** Recorded information follows **

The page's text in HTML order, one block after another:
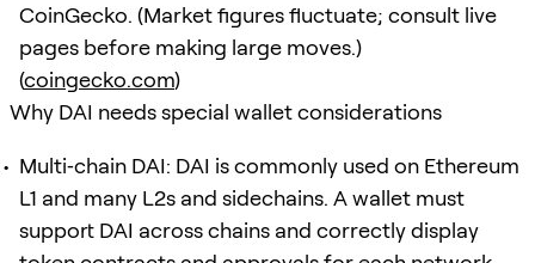
CoinGecko. (Market figures fluctuate; consult live
pages before making large moves.)
(coingecko.com)
Why DAI needs special wallet considerations
Multi‑chain DAI: DAI is commonly used on Ethereum
L1 and many L2s and sidechains. A wallet must
support DAI across chains and correctly display
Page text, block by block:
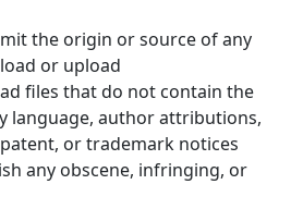
the origin or source of any
or upload
files that do not contain the
language, author attributions,
or trademark notices
any obscene, infringing, or
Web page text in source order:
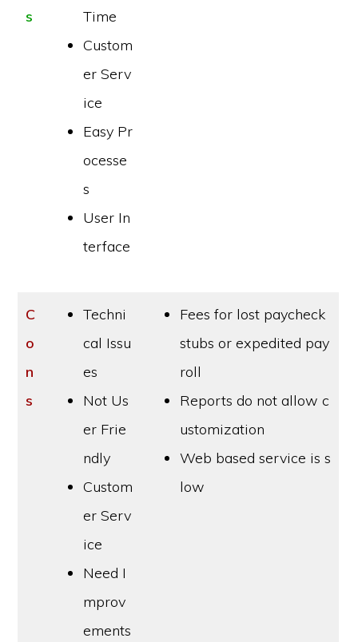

** End of Recorded information **

→ **What you need to do**: Any picture in the data is to be skipped, while each line is returned exactly as written.

→ **Solved exercise**:
The page's text in HTML order, one block after another:
CoinGecko. (Market figures fluctuate; consult live
pages before making large moves.)
(coingecko.com)
Why DAI needs special wallet considerations
Multi‑chain DAI: DAI is commonly used on Ethereum
L1 and many L2s and sidechains. A wallet must
support DAI across chains and correctly display
Page text, block by block:
the origin or source of any
or upload
files that do not contain the
language, author attributions,
or trademark notices
any obscene, infringing, or
Web page text in source order:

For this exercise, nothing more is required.